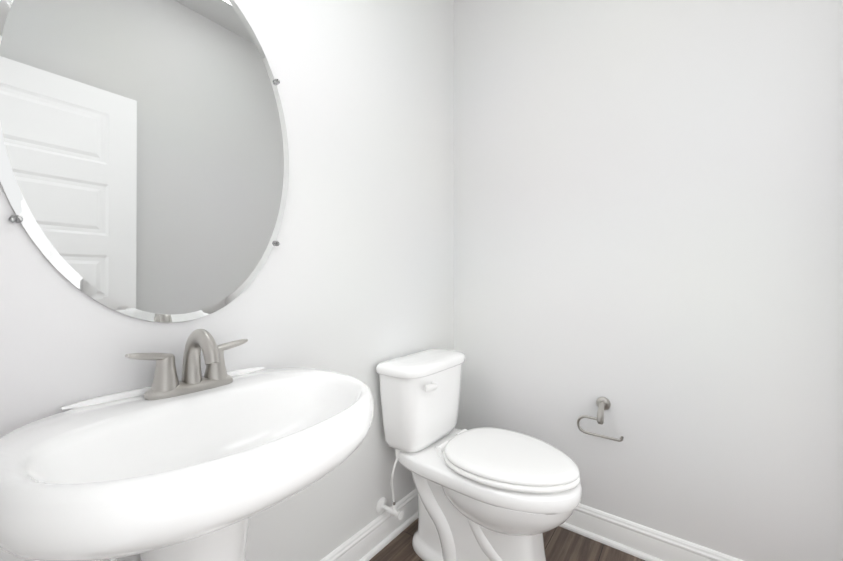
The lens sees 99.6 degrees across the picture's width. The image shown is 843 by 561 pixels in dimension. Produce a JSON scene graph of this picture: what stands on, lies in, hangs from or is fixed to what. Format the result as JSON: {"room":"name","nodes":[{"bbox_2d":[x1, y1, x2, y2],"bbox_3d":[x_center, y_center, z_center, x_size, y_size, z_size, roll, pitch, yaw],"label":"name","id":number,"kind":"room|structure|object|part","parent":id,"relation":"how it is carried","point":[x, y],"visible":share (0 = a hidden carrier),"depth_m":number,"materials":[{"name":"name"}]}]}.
{"room":"bathroom","nodes":[
{"label":"bathroom","id":0,"kind":"room"},
{"bbox_2d":[0,0,453,560],"bbox_3d":[-0.410,-0.318,1.213,0.120,2.750,2.020,0,0,37],"label":"wall","id":1,"kind":"structure","parent":0,"point":[354,276],"depth_m":1.23,"materials":[{"name":"paint"}]},
{"bbox_2d":[0,0,288,322],"bbox_3d":[-0.589,-0.354,0.860,0.015,0.910,0.600,0,0,37],"label":"mirror","id":2,"kind":"object","parent":1,"relation":"attached to","point":[144,164],"visible":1,"depth_m":0.81,"materials":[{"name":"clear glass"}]},
{"bbox_2d":[320,488,417,560],"bbox_3d":[-0.351,1.000,1.163,0.027,0.114,1.780,0,0,37],"label":"baseboard","id":3,"kind":"structure","parent":1,"relation":"attached to","point":[372,539],"depth_m":1.40,"materials":[{"name":"white paint"}]},
{"bbox_2d":[369,518,644,560],"bbox_3d":[0.238,1.105,0.721,1.740,0.100,2.020,0,0,37],"label":"floor","id":4,"kind":"structure","parent":0,"point":[562,544],"depth_m":1.40,"materials":[{"name":"wood"}]},
{"bbox_2d":[0,329,373,560],"bbox_3d":[-0.390,0.581,0.713,0.504,0.948,0.630,0,0,37],"label":"pedestal sink","id":5,"kind":"object","parent":4,"relation":"on","point":[193,464],"visible":1,"depth_m":0.60,"materials":[{"name":"white ceramic"}]},
{"bbox_2d":[125,329,247,399],"bbox_3d":[-0.493,0.178,0.792,0.153,0.142,0.246,0,0,37],"label":"faucet","id":6,"kind":"object","parent":5,"relation":"on","point":[216,383],"depth_m":0.79,"materials":[{"name":"silver metal"}]},
{"bbox_2d":[376,348,580,560],"bbox_3d":[0.215,0.686,1.340,0.719,0.743,0.431,0,0,37],"label":"toilet","id":7,"kind":"object","parent":4,"relation":"on","point":[490,494],"visible":1,"depth_m":1.28,"materials":[{"name":"white ceramic"}]},
{"bbox_3d":[0.016,0.508,1.490,0.190,0.296,0.408,0,0,37],"label":"tank","id":8,"kind":"part","parent":7,"relation":"part of","materials":[{"name":"white ceramic"}]},
{"bbox_3d":[0.018,0.338,1.490,0.209,0.045,0.431,0,0,37],"label":"tank lid","id":9,"kind":"part","parent":7,"relation":"part of","materials":[{"name":"white ceramic"}]},
{"bbox_3d":[0.034,0.398,1.328,0.032,0.036,0.094,0,0,37],"label":"lever handle","id":10,"kind":"part","parent":7,"relation":"part of","materials":[{"name":"white plastic"}]},
{"bbox_3d":[0.315,0.639,1.265,0.464,0.020,0.372,0,0,37],"label":"seat","id":11,"kind":"part","parent":7,"relation":"part of","materials":[{"name":"white plastic"}]},
{"bbox_3d":[0.315,0.617,1.265,0.460,0.024,0.368,0,0,37],"label":"seat lid","id":12,"kind":"part","parent":7,"relation":"part of","materials":[{"name":"white plastic"}]},
{"bbox_2d":[454,0,842,560],"bbox_3d":[0.856,-0.317,1.450,1.620,2.750,0.120,0,0,37],"label":"wall","id":13,"kind":"structure","parent":0,"point":[648,219],"depth_m":1.33,"materials":[{"name":"paint"}]},
{"bbox_2d":[577,397,623,441],"bbox_3d":[0.718,0.546,1.426,0.168,0.143,0.078,0,0,37],"label":"paper holder","id":14,"kind":"object","parent":13,"relation":"attached to","point":[603,403],"visible":1,"depth_m":1.42,"materials":[{"name":"silver metal"}]},
{"bbox_2d":[560,503,742,560],"bbox_3d":[0.764,1.001,1.422,1.500,0.114,0.027,0,0,37],"label":"baseboard","id":15,"kind":"structure","parent":13,"relation":"attached to","point":[640,541],"depth_m":1.38,"materials":[{"name":"white paint"}]}
]}

=-=-=-=-=

# EXERCISE DETAILS
All of the records above are to be copied exactly, minus the pictures.

# RESULT FOR THIS TASK
The lens sees 99.6 degrees across the picture's width. The image shown is 843 by 561 pixels in dimension. Produce a JSON scene graph of this picture: what stands on, lies in, hangs from or is fixed to what. Format the result as JSON: {"room":"name","nodes":[{"bbox_2d":[x1, y1, x2, y2],"bbox_3d":[x_center, y_center, z_center, x_size, y_size, z_size, roll, pitch, yaw],"label":"name","id":number,"kind":"room|structure|object|part","parent":id,"relation":"how it is carried","point":[x, y],"visible":share (0 = a hidden carrier),"depth_m":number,"materials":[{"name":"name"}]}]}.
{"room":"bathroom","nodes":[
{"label":"bathroom","id":0,"kind":"room"},
{"bbox_2d":[0,0,453,560],"bbox_3d":[-0.410,-0.318,1.213,0.120,2.750,2.020,0,0,37],"label":"wall","id":1,"kind":"structure","parent":0,"point":[354,276],"depth_m":1.23,"materials":[{"name":"paint"}]},
{"bbox_2d":[0,0,288,322],"bbox_3d":[-0.589,-0.354,0.860,0.015,0.910,0.600,0,0,37],"label":"mirror","id":2,"kind":"object","parent":1,"relation":"attached to","point":[144,164],"visible":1,"depth_m":0.81,"materials":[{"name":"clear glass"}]},
{"bbox_2d":[320,488,417,560],"bbox_3d":[-0.351,1.000,1.163,0.027,0.114,1.780,0,0,37],"label":"baseboard","id":3,"kind":"structure","parent":1,"relation":"attached to","point":[372,539],"depth_m":1.40,"materials":[{"name":"white paint"}]},
{"bbox_2d":[369,518,644,560],"bbox_3d":[0.238,1.105,0.721,1.740,0.100,2.020,0,0,37],"label":"floor","id":4,"kind":"structure","parent":0,"point":[562,544],"depth_m":1.40,"materials":[{"name":"wood"}]},
{"bbox_2d":[0,329,373,560],"bbox_3d":[-0.390,0.581,0.713,0.504,0.948,0.630,0,0,37],"label":"pedestal sink","id":5,"kind":"object","parent":4,"relation":"on","point":[193,464],"visible":1,"depth_m":0.60,"materials":[{"name":"white ceramic"}]},
{"bbox_2d":[125,329,247,399],"bbox_3d":[-0.493,0.178,0.792,0.153,0.142,0.246,0,0,37],"label":"faucet","id":6,"kind":"object","parent":5,"relation":"on","point":[216,383],"depth_m":0.79,"materials":[{"name":"silver metal"}]},
{"bbox_2d":[376,348,580,560],"bbox_3d":[0.215,0.686,1.340,0.719,0.743,0.431,0,0,37],"label":"toilet","id":7,"kind":"object","parent":4,"relation":"on","point":[490,494],"visible":1,"depth_m":1.28,"materials":[{"name":"white ceramic"}]},
{"bbox_3d":[0.016,0.508,1.490,0.190,0.296,0.408,0,0,37],"label":"tank","id":8,"kind":"part","parent":7,"relation":"part of","materials":[{"name":"white ceramic"}]},
{"bbox_3d":[0.018,0.338,1.490,0.209,0.045,0.431,0,0,37],"label":"tank lid","id":9,"kind":"part","parent":7,"relation":"part of","materials":[{"name":"white ceramic"}]},
{"bbox_3d":[0.034,0.398,1.328,0.032,0.036,0.094,0,0,37],"label":"lever handle","id":10,"kind":"part","parent":7,"relation":"part of","materials":[{"name":"white plastic"}]},
{"bbox_3d":[0.315,0.639,1.265,0.464,0.020,0.372,0,0,37],"label":"seat","id":11,"kind":"part","parent":7,"relation":"part of","materials":[{"name":"white plastic"}]},
{"bbox_3d":[0.315,0.617,1.265,0.460,0.024,0.368,0,0,37],"label":"seat lid","id":12,"kind":"part","parent":7,"relation":"part of","materials":[{"name":"white plastic"}]},
{"bbox_2d":[454,0,842,560],"bbox_3d":[0.856,-0.317,1.450,1.620,2.750,0.120,0,0,37],"label":"wall","id":13,"kind":"structure","parent":0,"point":[648,219],"depth_m":1.33,"materials":[{"name":"paint"}]},
{"bbox_2d":[577,397,623,441],"bbox_3d":[0.718,0.546,1.426,0.168,0.143,0.078,0,0,37],"label":"paper holder","id":14,"kind":"object","parent":13,"relation":"attached to","point":[603,403],"visible":1,"depth_m":1.42,"materials":[{"name":"silver metal"}]},
{"bbox_2d":[560,503,742,560],"bbox_3d":[0.764,1.001,1.422,1.500,0.114,0.027,0,0,37],"label":"baseboard","id":15,"kind":"structure","parent":13,"relation":"attached to","point":[640,541],"depth_m":1.38,"materials":[{"name":"white paint"}]}
]}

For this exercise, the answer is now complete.